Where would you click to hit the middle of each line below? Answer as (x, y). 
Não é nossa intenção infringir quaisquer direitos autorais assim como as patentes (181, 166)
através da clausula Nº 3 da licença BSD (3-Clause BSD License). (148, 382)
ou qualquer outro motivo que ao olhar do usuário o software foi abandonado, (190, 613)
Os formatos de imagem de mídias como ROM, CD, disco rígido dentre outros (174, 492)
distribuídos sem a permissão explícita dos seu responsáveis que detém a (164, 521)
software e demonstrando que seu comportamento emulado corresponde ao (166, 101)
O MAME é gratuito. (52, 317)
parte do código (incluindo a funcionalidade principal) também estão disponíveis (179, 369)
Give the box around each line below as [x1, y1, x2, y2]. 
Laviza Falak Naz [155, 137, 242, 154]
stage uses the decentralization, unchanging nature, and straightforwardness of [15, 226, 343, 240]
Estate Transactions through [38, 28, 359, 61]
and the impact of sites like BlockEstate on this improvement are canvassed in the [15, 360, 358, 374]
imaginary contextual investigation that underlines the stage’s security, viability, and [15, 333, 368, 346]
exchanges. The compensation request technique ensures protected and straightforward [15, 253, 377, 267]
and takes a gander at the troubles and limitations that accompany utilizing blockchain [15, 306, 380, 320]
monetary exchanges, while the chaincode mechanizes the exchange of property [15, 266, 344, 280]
——
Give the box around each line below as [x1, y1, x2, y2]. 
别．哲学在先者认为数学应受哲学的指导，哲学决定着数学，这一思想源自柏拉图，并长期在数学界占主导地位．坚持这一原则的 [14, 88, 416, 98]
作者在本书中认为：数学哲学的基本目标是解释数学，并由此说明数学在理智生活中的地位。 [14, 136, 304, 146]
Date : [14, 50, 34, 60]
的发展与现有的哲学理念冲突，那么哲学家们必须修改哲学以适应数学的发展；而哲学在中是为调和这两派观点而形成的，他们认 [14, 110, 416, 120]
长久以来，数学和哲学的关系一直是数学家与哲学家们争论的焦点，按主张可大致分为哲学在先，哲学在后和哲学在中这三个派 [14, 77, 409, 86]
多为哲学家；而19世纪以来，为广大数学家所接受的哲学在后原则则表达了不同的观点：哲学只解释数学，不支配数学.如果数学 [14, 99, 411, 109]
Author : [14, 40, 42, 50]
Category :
——
TASK PROMPT: Once you reach the line with "Não é nossa" in the data above, copy it and every line after it exactly, up to and including the line with "ou qualquer outro".

RESPONSE BOX:
Não é nossa intenção infringir quaisquer direitos autorais assim como as patentes (181, 166)
através da clausula Nº 3 da licença BSD (3-Clause BSD License). (148, 382)
ou qualquer outro motivo que ao olhar do usuário o software foi abandonado, (190, 613)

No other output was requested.